Throughout Europe, opposition to NATO’s war in Ukraine and its social consequences is growing. More and more people understand that for the US government and its European allies, it is not about democracy and peace but the military subjugation of Russia. They are willing to accept hundreds of thousands of deaths and the risk of nuclear war to achieve this.

German Leopard tanks practice in Grafenwöhr [Photo by 7th Army Training Command / flickr / CC BY 2.0]

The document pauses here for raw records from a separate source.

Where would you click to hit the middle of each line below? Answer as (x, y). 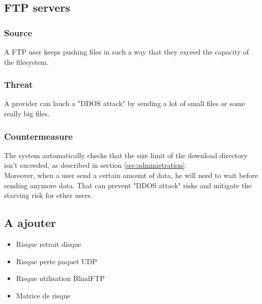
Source (18, 32)
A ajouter (30, 223)
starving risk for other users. (48, 195)
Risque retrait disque (49, 244)
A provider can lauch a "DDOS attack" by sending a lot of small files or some (125, 103)
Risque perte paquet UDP (56, 261)
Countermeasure (38, 136)
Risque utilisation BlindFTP (60, 278)
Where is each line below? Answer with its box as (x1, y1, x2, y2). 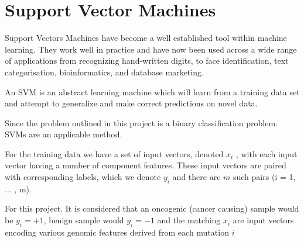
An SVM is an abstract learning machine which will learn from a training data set (5, 85, 300, 98)
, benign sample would (43, 214, 124, 226)
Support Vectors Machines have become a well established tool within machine (5, 32, 287, 44)
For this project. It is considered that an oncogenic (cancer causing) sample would (5, 202, 299, 215)
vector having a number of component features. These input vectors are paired (5, 159, 286, 171)
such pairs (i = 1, (233, 171, 296, 183)
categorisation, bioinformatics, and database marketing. (5, 65, 204, 78)
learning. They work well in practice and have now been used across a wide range (5, 43, 297, 55)
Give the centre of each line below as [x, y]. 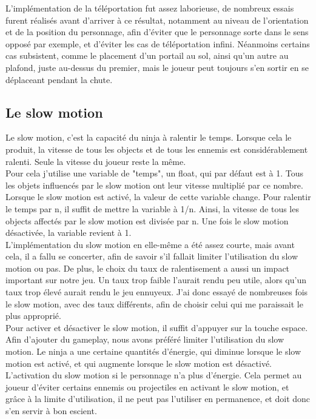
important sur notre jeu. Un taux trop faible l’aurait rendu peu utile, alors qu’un [156, 280]
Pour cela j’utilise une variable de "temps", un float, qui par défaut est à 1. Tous [154, 173]
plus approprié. [33, 316]
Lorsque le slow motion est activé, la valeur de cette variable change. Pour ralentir [158, 197]
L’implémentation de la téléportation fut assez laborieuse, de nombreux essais [150, 8]
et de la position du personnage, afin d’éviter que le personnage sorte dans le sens [157, 32]
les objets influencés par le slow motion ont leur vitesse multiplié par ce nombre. [154, 185]
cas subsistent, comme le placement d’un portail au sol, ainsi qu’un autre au [147, 55]
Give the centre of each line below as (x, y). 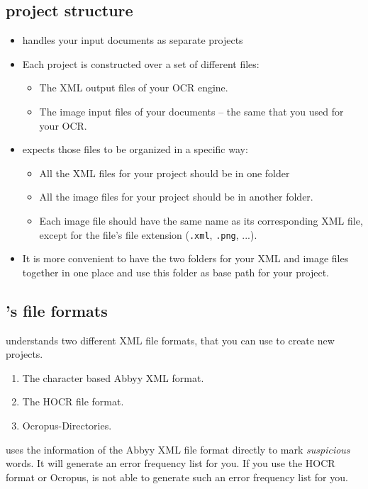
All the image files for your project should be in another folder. (176, 197)
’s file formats (57, 310)
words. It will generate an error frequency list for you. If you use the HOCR (171, 463)
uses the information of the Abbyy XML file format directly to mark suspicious (178, 449)
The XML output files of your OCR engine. (134, 88)
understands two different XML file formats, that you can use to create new (170, 340)
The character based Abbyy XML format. (113, 377)
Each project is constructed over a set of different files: (141, 63)

At the same time, fierce class battles are developing, thwarting the war strategy of those in power. After years of the wealthy enriching themselves at their expense, workers are no longer willing to bear the cost of a war that can only lead to disaster. In France, millions have been protesting for weeks against President Macron’s plans to cut pensions, Britain is experiencing the biggest wave of strikes in 40 years, and in Germany, millions are engaged in a fight over wages and conditions.

The Sozialistische Gleichheitspartei (Socialist Equality Party) placed the building of an international anti-war movement, combining the fight against war with a socialist programme for the working class, at the centre of its campaign for the recent Berlin House of Representatives (state assembly) election. In doing so, it has met with great approval and support in working class neighbourhoods.

It is in this context that the initiative of Left Party politician Sahra Wagenknecht and feminist Alice Schwarzer—who have launched a petition against the “escalation of arms deliveries” and “for peace negotiations” and are calling for a rally in Berlin on February 25—must be seen.

The petition has received nearly 600,000 signatures within 10 days on change.org. Many have signed because they want an immediate end to the war and take seriously the petition’s warning of an unstoppable “slide toward world and nuclear war.” The media and the establishment parties have reacted to the petition with corresponding hostility.

But the petition’s initiators are pursuing quite different objectives. They are abusing opposition to the war for a nationalist and militarist agenda. They fear a mass movement of the working class as much as the government does. They speak for those representatives of the ruling class who believe that Germany should end its alliance with the US sooner rather than later and, as a “leading European power,” should pursue its geopolitical interests independently.

This is especially true of Wagenknecht, her husband Oskar Lafontaine and other prominent initial supporters of the petition, such as retired Brigadier General Erich Vad and right-winger Peter Gauweiler of Bavaria’s Christian Social Union (CSU).

Lafontaine, a former leader of the Social Democratic Party and founder of the Left Party, with which he has since parted ways, never tires of accusing the German government of acting as vassals to the United States. “Among the most loyal vassals are the Europeans, above all Germany,” he writes in his latest book. “That is why we have the situation we are in now.” He calls for “the liberation of Europe from US military tutelage through an independent European security and defence policy” and “a joint defence alliance between Germany and France.”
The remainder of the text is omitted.